## What to do
Write the records out again in full, word for word.

## Supplied information
###
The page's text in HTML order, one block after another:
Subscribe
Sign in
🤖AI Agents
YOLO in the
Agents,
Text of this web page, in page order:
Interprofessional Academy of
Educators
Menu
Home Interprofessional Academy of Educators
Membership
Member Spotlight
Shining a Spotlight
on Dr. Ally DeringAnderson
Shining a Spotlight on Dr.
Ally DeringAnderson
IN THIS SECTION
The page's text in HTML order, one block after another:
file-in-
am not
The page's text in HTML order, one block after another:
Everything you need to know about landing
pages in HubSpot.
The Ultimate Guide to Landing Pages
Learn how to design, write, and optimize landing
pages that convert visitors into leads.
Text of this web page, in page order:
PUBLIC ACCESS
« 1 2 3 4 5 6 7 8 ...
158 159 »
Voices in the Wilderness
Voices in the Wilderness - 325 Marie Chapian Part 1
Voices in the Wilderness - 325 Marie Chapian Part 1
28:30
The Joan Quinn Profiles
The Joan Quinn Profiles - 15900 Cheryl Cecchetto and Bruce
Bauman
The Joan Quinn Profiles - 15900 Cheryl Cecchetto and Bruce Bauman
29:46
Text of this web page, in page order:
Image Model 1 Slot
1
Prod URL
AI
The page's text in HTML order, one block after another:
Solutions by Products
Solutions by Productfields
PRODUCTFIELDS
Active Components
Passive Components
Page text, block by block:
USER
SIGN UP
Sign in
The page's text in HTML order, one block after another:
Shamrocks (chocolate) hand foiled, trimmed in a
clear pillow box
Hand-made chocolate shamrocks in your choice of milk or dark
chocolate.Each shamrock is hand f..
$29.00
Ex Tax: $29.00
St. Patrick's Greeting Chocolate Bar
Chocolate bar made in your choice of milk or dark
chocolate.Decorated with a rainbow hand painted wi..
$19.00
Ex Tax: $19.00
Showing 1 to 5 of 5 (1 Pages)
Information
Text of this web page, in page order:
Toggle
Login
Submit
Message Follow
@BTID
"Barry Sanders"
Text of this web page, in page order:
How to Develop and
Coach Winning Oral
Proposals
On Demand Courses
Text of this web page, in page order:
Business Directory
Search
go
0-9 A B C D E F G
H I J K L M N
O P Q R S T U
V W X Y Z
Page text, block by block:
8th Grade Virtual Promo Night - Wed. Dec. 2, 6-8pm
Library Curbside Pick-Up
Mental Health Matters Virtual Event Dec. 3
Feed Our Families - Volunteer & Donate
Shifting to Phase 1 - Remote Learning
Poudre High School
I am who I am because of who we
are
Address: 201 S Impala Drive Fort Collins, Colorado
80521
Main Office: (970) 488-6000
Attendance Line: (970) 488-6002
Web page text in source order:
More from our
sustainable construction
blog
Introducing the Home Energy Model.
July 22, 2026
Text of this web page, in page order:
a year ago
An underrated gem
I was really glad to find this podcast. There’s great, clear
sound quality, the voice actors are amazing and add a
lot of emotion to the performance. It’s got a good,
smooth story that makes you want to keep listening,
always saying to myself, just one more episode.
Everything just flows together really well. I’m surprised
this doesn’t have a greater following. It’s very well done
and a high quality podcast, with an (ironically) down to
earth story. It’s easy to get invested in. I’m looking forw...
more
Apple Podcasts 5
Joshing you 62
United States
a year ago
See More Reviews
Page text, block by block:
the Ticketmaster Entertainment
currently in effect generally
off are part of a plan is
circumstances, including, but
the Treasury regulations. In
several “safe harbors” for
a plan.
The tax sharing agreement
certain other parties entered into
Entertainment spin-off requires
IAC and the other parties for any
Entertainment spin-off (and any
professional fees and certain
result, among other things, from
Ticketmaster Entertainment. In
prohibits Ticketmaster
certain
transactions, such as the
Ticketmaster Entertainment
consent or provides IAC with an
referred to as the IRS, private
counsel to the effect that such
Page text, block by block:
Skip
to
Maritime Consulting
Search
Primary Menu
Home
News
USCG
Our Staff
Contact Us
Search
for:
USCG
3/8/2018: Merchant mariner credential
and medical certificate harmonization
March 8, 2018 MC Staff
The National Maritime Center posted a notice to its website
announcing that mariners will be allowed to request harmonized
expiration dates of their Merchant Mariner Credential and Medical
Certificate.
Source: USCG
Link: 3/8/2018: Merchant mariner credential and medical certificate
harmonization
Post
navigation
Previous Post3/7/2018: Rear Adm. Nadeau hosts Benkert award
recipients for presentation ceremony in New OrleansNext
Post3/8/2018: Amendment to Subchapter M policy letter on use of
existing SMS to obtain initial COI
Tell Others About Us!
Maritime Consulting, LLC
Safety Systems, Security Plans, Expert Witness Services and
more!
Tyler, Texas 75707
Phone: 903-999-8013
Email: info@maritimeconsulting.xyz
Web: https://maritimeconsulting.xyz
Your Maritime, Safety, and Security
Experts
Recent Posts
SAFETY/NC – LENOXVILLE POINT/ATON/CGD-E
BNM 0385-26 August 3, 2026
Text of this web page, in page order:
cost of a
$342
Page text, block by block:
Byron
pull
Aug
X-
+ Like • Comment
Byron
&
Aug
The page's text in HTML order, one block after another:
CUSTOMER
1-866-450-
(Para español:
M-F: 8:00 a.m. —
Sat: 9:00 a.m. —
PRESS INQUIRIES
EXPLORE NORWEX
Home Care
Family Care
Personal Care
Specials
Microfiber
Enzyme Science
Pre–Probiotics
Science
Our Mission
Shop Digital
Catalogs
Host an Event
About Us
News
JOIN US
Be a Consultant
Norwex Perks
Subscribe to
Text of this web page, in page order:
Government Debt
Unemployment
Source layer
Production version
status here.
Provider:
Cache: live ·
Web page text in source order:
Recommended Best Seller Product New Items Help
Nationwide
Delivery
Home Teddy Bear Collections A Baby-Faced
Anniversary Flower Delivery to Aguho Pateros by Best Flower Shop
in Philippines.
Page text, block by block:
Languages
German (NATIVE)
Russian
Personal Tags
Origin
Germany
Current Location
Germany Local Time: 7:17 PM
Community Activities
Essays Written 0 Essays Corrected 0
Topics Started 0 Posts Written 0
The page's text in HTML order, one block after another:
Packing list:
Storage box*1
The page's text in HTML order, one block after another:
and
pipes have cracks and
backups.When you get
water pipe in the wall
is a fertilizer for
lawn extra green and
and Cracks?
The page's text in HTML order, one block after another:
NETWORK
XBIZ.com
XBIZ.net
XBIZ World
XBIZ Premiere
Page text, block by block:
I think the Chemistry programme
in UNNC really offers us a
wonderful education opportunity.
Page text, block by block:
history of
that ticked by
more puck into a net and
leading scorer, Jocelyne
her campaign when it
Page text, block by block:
###
## Solved exercise
The page's text in HTML order, one block after another:
Subscribe
Sign in
🤖AI Agents
YOLO in the
Agents,
Text of this web page, in page order:
Interprofessional Academy of
Educators
Menu
Home Interprofessional Academy of Educators
Membership
Member Spotlight
Shining a Spotlight
on Dr. Ally DeringAnderson
Shining a Spotlight on Dr.
Ally DeringAnderson
IN THIS SECTION
The page's text in HTML order, one block after another:
file-in-
am not
The page's text in HTML order, one block after another:
Everything you need to know about landing
pages in HubSpot.
The Ultimate Guide to Landing Pages
Learn how to design, write, and optimize landing
pages that convert visitors into leads.
Text of this web page, in page order:
PUBLIC ACCESS
« 1 2 3 4 5 6 7 8 ...
158 159 »
Voices in the Wilderness
Voices in the Wilderness - 325 Marie Chapian Part 1
Voices in the Wilderness - 325 Marie Chapian Part 1
28:30
The Joan Quinn Profiles
The Joan Quinn Profiles - 15900 Cheryl Cecchetto and Bruce
Bauman
The Joan Quinn Profiles - 15900 Cheryl Cecchetto and Bruce Bauman
29:46
Text of this web page, in page order:
Image Model 1 Slot
1
Prod URL
AI
The page's text in HTML order, one block after another:
Solutions by Products
Solutions by Productfields
PRODUCTFIELDS
Active Components
Passive Components
Page text, block by block:
USER
SIGN UP
Sign in
The page's text in HTML order, one block after another:
Shamrocks (chocolate) hand foiled, trimmed in a
clear pillow box
Hand-made chocolate shamrocks in your choice of milk or dark
chocolate.Each shamrock is hand f..
$29.00
Ex Tax: $29.00
St. Patrick's Greeting Chocolate Bar
Chocolate bar made in your choice of milk or dark
chocolate.Decorated with a rainbow hand painted wi..
$19.00
Ex Tax: $19.00
Showing 1 to 5 of 5 (1 Pages)
Information
Text of this web page, in page order:
Toggle
Login
Submit
Message Follow
@BTID
"Barry Sanders"
Text of this web page, in page order:
How to Develop and
Coach Winning Oral
Proposals
On Demand Courses
Text of this web page, in page order:
Business Directory
Search
go
0-9 A B C D E F G
H I J K L M N
O P Q R S T U
V W X Y Z
Page text, block by block:
8th Grade Virtual Promo Night - Wed. Dec. 2, 6-8pm
Library Curbside Pick-Up
Mental Health Matters Virtual Event Dec. 3
Feed Our Families - Volunteer & Donate
Shifting to Phase 1 - Remote Learning
Poudre High School
I am who I am because of who we
are
Address: 201 S Impala Drive Fort Collins, Colorado
80521
Main Office: (970) 488-6000
Attendance Line: (970) 488-6002
Web page text in source order:
More from our
sustainable construction
blog
Introducing the Home Energy Model.
July 22, 2026
Text of this web page, in page order:
a year ago
An underrated gem
I was really glad to find this podcast. There’s great, clear
sound quality, the voice actors are amazing and add a
lot of emotion to the performance. It’s got a good,
smooth story that makes you want to keep listening,
always saying to myself, just one more episode.
Everything just flows together really well. I’m surprised
this doesn’t have a greater following. It’s very well done
and a high quality podcast, with an (ironically) down to
earth story. It’s easy to get invested in. I’m looking forw...
more
Apple Podcasts 5
Joshing you 62
United States
a year ago
See More Reviews
Page text, block by block:
the Ticketmaster Entertainment
currently in effect generally
off are part of a plan is
circumstances, including, but
the Treasury regulations. In
several “safe harbors” for
a plan.
The tax sharing agreement
certain other parties entered into
Entertainment spin-off requires
IAC and the other parties for any
Entertainment spin-off (and any
professional fees and certain
result, among other things, from
Ticketmaster Entertainment. In
prohibits Ticketmaster
certain
transactions, such as the
Ticketmaster Entertainment
consent or provides IAC with an
referred to as the IRS, private
counsel to the effect that such
Page text, block by block:
Skip
to
Maritime Consulting
Search
Primary Menu
Home
News
USCG
Our Staff
Contact Us
Search
for:
USCG
3/8/2018: Merchant mariner credential
and medical certificate harmonization
March 8, 2018 MC Staff
The National Maritime Center posted a notice to its website
announcing that mariners will be allowed to request harmonized
expiration dates of their Merchant Mariner Credential and Medical
Certificate.
Source: USCG
Link: 3/8/2018: Merchant mariner credential and medical certificate
harmonization
Post
navigation
Previous Post3/7/2018: Rear Adm. Nadeau hosts Benkert award
recipients for presentation ceremony in New OrleansNext
Post3/8/2018: Amendment to Subchapter M policy letter on use of
existing SMS to obtain initial COI
Tell Others About Us!
Maritime Consulting, LLC
Safety Systems, Security Plans, Expert Witness Services and
more!
Tyler, Texas 75707
Phone: 903-999-8013
Email: info@maritimeconsulting.xyz
Web: https://maritimeconsulting.xyz
Your Maritime, Safety, and Security
Experts
Recent Posts
SAFETY/NC – LENOXVILLE POINT/ATON/CGD-E
BNM 0385-26 August 3, 2026
Text of this web page, in page order:
cost of a
$342
Page text, block by block:
Byron
pull
Aug
X-
+ Like • Comment
Byron
&
Aug
The page's text in HTML order, one block after another:
CUSTOMER
1-866-450-
(Para español:
M-F: 8:00 a.m. —
Sat: 9:00 a.m. —
PRESS INQUIRIES
EXPLORE NORWEX
Home Care
Family Care
Personal Care
Specials
Microfiber
Enzyme Science
Pre–Probiotics
Science
Our Mission
Shop Digital
Catalogs
Host an Event
About Us
News
JOIN US
Be a Consultant
Norwex Perks
Subscribe to
Text of this web page, in page order:
Government Debt
Unemployment
Source layer
Production version
status here.
Provider:
Cache: live ·
Web page text in source order:
Recommended Best Seller Product New Items Help
Nationwide
Delivery
Home Teddy Bear Collections A Baby-Faced
Anniversary Flower Delivery to Aguho Pateros by Best Flower Shop
in Philippines.
Page text, block by block:
Languages
German (NATIVE)
Russian
Personal Tags
Origin
Germany
Current Location
Germany Local Time: 7:17 PM
Community Activities
Essays Written 0 Essays Corrected 0
Topics Started 0 Posts Written 0
The page's text in HTML order, one block after another:
Packing list:
Storage box*1
The page's text in HTML order, one block after another:
and
pipes have cracks and
backups.When you get
water pipe in the wall
is a fertilizer for
lawn extra green and
and Cracks?
The page's text in HTML order, one block after another:
NETWORK
XBIZ.com
XBIZ.net
XBIZ World
XBIZ Premiere
Page text, block by block:
I think the Chemistry programme
in UNNC really offers us a
wonderful education opportunity.
Page text, block by block:
history of
that ticked by
more puck into a net and
leading scorer, Jocelyne
her campaign when it
Page text, block by block:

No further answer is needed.